» Instructions to follow: Every line of the records that holds the word "adresse" should be copied out.

#### Dataset content ####

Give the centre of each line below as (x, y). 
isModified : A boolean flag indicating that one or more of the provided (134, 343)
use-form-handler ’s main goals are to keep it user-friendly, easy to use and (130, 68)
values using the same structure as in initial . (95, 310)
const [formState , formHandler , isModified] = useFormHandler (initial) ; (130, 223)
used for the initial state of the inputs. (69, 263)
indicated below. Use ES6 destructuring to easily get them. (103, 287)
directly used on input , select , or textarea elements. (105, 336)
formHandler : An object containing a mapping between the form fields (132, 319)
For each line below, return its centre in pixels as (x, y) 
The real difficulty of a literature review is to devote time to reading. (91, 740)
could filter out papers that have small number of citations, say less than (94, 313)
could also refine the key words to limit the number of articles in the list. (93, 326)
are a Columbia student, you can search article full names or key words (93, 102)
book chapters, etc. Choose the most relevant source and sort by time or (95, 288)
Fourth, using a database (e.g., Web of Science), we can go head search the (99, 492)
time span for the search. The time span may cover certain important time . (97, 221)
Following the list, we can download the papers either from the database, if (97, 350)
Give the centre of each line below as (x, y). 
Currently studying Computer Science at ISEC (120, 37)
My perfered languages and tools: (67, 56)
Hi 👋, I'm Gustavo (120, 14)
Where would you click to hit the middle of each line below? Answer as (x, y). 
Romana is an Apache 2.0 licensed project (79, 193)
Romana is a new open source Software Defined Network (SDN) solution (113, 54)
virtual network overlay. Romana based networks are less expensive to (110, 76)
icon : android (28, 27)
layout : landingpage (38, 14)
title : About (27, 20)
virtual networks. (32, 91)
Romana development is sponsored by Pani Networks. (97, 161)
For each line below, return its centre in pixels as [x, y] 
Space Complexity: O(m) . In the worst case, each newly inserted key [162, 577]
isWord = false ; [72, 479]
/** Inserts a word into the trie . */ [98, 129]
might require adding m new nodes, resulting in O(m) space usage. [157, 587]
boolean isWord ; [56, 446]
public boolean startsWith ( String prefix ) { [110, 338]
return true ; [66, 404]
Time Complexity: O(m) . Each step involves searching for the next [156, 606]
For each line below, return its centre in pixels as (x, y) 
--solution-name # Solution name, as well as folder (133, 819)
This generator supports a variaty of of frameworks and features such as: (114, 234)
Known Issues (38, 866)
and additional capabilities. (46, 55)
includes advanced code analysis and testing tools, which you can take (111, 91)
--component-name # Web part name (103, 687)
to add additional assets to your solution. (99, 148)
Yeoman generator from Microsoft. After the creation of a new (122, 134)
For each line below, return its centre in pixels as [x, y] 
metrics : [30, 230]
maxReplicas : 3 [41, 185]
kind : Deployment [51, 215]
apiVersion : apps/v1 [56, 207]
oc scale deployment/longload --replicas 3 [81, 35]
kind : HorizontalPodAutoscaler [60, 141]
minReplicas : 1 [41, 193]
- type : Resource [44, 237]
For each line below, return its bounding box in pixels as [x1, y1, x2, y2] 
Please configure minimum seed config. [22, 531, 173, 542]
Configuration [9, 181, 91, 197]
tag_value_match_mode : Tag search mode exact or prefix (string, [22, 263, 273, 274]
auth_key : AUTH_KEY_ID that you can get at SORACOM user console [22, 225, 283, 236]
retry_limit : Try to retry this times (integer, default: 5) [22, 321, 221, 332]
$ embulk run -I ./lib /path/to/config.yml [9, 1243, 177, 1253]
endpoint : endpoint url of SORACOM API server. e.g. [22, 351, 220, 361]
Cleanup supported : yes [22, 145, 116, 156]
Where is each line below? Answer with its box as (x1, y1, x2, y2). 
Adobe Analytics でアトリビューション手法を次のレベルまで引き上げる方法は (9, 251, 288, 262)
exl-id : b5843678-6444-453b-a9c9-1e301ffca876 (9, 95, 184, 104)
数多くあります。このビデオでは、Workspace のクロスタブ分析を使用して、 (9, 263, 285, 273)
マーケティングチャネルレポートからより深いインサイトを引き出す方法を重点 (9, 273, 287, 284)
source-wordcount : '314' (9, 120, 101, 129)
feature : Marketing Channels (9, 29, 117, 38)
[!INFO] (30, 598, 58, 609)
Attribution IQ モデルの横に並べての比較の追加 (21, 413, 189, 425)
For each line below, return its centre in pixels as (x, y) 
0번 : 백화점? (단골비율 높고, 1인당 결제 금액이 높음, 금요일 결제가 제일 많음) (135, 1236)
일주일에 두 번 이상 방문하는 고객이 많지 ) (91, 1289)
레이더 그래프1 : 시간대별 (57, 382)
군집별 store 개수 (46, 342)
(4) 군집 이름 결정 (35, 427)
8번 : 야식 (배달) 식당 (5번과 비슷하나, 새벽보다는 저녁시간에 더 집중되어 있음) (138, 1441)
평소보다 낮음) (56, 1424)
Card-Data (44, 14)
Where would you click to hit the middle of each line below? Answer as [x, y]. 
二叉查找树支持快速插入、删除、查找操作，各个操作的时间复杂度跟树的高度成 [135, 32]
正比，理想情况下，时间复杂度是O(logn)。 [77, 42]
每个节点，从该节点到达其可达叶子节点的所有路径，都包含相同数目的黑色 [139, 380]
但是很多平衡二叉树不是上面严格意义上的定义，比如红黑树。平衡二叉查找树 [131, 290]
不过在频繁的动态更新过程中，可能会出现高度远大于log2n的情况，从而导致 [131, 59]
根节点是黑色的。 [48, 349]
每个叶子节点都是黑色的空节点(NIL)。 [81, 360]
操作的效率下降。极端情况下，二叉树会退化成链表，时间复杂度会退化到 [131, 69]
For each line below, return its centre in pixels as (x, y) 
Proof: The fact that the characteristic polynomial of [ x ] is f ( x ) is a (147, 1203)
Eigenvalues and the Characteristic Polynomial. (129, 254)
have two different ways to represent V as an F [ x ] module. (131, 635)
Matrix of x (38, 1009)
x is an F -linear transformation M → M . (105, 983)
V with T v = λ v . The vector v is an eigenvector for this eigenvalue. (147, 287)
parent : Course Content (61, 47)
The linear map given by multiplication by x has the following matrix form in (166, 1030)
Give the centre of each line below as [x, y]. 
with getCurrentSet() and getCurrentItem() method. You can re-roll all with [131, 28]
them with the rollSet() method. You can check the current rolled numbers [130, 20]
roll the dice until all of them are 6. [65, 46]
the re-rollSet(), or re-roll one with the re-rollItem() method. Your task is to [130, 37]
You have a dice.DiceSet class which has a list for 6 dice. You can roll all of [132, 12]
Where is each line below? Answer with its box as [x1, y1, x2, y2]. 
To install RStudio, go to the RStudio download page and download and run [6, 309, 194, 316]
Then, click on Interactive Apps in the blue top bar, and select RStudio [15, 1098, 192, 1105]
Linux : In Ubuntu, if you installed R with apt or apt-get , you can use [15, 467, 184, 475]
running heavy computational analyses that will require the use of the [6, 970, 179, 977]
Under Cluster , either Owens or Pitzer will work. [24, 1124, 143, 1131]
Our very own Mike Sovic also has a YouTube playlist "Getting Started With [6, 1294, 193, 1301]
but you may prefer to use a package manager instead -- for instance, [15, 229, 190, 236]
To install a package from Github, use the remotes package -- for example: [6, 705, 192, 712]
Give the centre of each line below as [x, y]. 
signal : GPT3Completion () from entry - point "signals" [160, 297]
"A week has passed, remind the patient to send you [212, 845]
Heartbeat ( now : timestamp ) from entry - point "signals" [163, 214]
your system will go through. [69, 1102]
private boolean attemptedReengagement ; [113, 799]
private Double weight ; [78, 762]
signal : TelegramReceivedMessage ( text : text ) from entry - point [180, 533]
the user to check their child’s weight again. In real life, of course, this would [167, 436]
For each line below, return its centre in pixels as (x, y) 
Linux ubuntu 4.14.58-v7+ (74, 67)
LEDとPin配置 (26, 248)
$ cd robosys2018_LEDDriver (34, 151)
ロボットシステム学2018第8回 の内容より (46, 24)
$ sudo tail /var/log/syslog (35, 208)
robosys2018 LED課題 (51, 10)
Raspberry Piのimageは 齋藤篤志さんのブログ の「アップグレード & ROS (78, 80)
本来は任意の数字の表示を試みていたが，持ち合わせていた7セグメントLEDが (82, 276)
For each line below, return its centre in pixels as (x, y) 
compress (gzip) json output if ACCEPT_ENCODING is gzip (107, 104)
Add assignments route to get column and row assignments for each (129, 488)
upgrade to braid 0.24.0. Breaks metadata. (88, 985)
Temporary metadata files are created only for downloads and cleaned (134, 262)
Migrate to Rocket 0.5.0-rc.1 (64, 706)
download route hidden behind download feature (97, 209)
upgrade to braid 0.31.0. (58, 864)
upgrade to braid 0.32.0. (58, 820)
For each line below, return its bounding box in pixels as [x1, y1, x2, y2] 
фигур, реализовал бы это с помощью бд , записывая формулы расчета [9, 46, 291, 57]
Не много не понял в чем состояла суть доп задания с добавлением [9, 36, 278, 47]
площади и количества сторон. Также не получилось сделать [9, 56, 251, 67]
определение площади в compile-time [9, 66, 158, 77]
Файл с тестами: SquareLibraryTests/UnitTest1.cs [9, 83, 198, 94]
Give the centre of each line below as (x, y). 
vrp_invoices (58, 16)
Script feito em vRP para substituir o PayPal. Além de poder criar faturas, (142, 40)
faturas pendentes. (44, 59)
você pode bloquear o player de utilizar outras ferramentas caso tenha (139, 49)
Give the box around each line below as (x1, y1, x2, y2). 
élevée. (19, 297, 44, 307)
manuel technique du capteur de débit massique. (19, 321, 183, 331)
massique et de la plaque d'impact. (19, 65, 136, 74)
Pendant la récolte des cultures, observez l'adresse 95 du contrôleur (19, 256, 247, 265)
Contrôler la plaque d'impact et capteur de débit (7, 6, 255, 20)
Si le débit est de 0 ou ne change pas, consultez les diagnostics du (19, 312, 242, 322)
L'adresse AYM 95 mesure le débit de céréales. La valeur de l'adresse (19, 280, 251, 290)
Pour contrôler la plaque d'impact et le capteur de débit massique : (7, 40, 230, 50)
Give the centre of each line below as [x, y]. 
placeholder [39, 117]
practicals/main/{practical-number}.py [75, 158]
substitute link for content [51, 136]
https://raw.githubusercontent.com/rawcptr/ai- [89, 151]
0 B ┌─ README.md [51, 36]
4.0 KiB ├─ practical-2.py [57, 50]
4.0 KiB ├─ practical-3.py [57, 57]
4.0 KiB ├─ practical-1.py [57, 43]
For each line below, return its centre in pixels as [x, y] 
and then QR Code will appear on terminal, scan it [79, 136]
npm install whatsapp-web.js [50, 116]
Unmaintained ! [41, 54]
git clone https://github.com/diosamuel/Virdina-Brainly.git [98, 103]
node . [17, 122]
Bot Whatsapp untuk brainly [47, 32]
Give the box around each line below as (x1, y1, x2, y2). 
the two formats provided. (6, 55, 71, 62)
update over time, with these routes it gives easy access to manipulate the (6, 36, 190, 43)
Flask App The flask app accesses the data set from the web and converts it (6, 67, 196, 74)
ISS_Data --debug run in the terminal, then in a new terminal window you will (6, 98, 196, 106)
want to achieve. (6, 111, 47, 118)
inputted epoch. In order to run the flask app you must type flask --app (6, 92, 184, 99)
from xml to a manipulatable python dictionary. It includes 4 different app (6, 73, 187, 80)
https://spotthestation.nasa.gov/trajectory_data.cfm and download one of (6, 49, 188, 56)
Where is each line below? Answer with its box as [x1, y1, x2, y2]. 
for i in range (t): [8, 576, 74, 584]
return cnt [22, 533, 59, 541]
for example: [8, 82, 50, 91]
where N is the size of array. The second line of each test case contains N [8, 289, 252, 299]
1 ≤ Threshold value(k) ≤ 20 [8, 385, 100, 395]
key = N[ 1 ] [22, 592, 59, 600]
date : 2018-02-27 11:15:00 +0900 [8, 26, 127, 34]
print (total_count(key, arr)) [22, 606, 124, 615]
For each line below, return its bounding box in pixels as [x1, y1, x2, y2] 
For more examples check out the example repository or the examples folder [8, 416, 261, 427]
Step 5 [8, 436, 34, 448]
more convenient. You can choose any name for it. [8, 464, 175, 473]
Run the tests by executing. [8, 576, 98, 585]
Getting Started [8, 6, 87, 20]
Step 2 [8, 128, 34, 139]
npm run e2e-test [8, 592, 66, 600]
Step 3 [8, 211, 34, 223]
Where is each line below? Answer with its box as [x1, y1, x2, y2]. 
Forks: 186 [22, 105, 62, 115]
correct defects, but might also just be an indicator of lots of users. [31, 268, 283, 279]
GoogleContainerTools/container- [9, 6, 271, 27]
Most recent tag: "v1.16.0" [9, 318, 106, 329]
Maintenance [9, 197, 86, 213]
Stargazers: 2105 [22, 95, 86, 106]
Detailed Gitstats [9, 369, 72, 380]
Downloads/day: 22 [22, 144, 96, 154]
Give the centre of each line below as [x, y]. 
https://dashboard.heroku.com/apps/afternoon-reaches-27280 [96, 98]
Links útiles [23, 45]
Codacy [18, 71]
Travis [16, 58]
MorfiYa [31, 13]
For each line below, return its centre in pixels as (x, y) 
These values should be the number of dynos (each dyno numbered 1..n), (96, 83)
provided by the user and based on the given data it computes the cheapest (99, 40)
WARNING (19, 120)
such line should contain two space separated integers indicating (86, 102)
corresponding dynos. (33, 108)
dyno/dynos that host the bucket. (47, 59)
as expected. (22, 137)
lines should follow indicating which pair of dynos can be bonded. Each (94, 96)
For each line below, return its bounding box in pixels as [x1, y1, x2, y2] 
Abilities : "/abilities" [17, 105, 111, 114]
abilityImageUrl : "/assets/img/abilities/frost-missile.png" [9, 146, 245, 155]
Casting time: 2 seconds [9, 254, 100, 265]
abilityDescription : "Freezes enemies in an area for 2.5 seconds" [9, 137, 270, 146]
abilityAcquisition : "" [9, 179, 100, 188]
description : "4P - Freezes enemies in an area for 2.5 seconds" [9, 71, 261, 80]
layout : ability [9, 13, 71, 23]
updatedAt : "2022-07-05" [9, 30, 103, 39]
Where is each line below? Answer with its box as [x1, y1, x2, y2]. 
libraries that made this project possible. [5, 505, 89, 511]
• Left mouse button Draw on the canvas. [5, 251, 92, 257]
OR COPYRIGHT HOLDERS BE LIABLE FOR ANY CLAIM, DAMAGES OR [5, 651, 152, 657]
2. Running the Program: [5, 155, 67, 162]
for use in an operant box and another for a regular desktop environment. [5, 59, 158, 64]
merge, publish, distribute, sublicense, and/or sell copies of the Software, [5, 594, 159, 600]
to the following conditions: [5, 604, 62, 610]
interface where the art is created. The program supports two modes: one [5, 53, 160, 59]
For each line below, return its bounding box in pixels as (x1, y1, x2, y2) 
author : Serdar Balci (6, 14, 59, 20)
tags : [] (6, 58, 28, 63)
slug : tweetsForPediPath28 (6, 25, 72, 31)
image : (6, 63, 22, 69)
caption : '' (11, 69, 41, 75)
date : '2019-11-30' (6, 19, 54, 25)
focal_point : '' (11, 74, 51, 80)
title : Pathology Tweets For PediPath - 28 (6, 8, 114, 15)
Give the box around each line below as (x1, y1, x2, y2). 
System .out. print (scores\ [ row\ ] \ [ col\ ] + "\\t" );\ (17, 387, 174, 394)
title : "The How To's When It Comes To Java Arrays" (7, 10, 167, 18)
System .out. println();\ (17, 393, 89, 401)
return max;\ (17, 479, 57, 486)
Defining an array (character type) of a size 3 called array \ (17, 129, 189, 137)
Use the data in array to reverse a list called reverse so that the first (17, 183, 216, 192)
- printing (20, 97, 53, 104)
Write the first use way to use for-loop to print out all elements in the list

####

» Response for this exercise:
Pendant la récolte des cultures, observez l'adresse 95 du contrôleur (19, 256, 247, 265)
L'adresse AYM 95 mesure le débit de céréales. La valeur de l'adresse (19, 280, 251, 290)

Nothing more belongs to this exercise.